O que parece mesmo irritá-la é que os cientistas que submeteram a tal candidatura não disponibilizaram imediatamente aquela informação. "É muito chocante pensar que, quando este vírus foi detetado, os cientistas que sabiam dos preparativos para este trabalho não disseram nada sobre isso. Não disseram nada durante quase dois anos até alguém divulgar a candidatura," diz. "Acho que isto mostra que algumas das pessoas que mais sabem sobre de onde este vírus pode ter vindo não têm sido muito cooperantes quanto a partilhar aquilo que sabem. Ocultaram informação que poderia ter levado muitas pessoas a especular que isto veio de um laboratório." Se a teoria da fuga laboratorial estiver correta, é provável que exista um grupo de cientistas na China com duas coisas: conhecimento de exatamente aquilo que aconteceu e, presumivelmente, uma sensação de culpa inimaginável.

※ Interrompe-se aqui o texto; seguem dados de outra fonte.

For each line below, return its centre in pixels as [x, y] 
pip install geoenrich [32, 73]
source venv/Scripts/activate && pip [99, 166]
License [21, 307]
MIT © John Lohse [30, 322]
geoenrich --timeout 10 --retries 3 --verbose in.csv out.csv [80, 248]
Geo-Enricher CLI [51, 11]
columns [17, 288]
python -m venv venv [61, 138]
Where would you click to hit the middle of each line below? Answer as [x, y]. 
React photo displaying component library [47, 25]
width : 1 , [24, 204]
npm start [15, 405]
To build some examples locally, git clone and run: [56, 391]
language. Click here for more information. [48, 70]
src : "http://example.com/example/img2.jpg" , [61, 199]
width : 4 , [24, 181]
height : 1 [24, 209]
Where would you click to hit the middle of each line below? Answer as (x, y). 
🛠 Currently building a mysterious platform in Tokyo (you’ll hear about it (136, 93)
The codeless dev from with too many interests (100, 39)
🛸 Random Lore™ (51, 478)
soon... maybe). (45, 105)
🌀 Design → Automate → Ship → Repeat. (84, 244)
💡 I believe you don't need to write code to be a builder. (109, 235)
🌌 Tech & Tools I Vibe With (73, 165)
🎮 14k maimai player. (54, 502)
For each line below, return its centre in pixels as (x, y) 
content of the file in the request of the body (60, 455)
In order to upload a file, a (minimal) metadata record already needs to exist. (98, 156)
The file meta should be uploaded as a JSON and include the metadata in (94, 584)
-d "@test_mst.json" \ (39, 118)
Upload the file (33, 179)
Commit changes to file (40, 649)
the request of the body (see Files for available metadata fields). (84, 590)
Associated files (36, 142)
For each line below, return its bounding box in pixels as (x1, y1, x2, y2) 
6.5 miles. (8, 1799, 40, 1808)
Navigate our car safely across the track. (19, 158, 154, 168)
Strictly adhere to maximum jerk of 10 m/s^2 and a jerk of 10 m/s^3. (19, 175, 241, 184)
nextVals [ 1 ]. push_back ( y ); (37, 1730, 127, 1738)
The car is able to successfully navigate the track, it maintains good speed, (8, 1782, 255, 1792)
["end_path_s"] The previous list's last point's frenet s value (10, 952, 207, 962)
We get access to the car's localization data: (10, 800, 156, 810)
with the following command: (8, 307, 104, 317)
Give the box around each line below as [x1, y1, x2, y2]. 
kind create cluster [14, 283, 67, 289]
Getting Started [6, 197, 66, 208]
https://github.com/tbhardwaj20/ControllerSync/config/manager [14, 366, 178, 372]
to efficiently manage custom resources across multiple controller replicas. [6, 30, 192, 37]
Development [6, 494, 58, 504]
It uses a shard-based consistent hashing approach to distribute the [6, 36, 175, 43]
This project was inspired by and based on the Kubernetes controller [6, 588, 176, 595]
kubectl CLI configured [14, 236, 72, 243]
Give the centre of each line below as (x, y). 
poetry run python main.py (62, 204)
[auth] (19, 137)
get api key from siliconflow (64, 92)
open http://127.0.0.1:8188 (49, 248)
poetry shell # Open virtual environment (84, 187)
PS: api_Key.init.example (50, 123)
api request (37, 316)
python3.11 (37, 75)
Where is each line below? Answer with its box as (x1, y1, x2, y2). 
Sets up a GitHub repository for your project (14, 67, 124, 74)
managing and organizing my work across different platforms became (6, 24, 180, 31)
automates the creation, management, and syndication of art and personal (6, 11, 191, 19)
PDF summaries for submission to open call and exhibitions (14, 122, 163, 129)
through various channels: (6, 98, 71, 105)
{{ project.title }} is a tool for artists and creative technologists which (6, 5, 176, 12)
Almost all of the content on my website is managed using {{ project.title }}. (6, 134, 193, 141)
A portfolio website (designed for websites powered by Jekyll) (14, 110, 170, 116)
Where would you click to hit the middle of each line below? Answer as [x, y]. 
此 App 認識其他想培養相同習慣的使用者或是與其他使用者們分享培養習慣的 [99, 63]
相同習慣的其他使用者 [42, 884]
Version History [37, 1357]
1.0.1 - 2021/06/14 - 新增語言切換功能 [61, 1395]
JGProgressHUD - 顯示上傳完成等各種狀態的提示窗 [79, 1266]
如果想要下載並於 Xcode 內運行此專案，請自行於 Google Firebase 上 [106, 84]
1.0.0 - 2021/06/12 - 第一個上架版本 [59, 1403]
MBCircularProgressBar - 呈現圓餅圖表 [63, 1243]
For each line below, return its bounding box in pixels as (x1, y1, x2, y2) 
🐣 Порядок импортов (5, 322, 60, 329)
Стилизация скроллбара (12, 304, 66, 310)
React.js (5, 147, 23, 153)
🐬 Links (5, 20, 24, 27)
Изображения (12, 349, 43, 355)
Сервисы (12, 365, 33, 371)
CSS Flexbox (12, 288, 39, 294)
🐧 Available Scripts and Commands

"Não os considero culpados de homicídio involuntário. Vejo-os como indivíduos metidos no meio de um furacão, sem capacidade para impedir o vento de soprar", diz Chan. Ela falou com um colega sobre as opções que estariam disponíveis para estes cientistas. "A nossa família pode ser toda presa. Toda a gente pode desaparecer. Por isso concordámos que, nessa situação, não diríamos nada durante décadas."
A confirmar-se a fuga laboratorial, como seria o dia seguinte? As repercussões geopolíticas seriam enormes, como é evidente. Haveria dimensões legais, morais, éticas. Matt Ridley, coautor de Chan, já denunciou a arrogância da ciência enquanto instituição. Os jornalistas que escrevem sobre ciência, que não costumam ser conhecidos por colocar em causa os cientistas, poderão reavaliar a forma como fazem o seu trabalho.

No entanto, Chan parece mais interessada em medidas práticas. Há passos que o mundo já deveria ter dado, na sua opinião, seja qual for a verdade por detrás da Covid. Isto inclui pôr fim a práticas que ela considera imprudentes: implicaria não só refrear a chamada pesquisa de "ganho de função", em que os cientistas tentam deliberadamente alterar vírus em laboratório para os tornar mais perigosos, na esperança de recolherem informações que possam ser úteis em caso de pandemia. Para Chan, isso também implicaria desistir do tipo de caça ao vírus empreendida pelos cientistas de Wuhan, um trabalho que implica recolher amostras de sangue ou fezes de morcegos, ou outras criaturas, e levá-las para laboratórios em grandes centros urbanos para as examinar em busca de patógenos ameaçadores. "Não sei por que os cientistas ainda estão a fazer isto", diz. "Por que não levamos esses laboratórios de pesquisa de patógenos para locais mais isolados, onde haja um bom protocolo de quarentena antes de os cientistas poderem regressar a uma área metropolitana? Cientistas altamente proeminentes já estão a dizer que deveríamos começar a tomar medidas preventivas com base no pressuposto de esta pandemia poder ter saído de um laboratório – para eles, já quase nem interessa se realmente saiu. Eles dizem que deveríamos mesmo tomar medidas para regular este tipo de pesquisa arriscada e eu concordo. Há milhões de vidas em jogo. Precisaremos de uma segunda pandemia de origem ambígua para darmos passos para tornar este tipo de pesquisa mais transparente e segura?"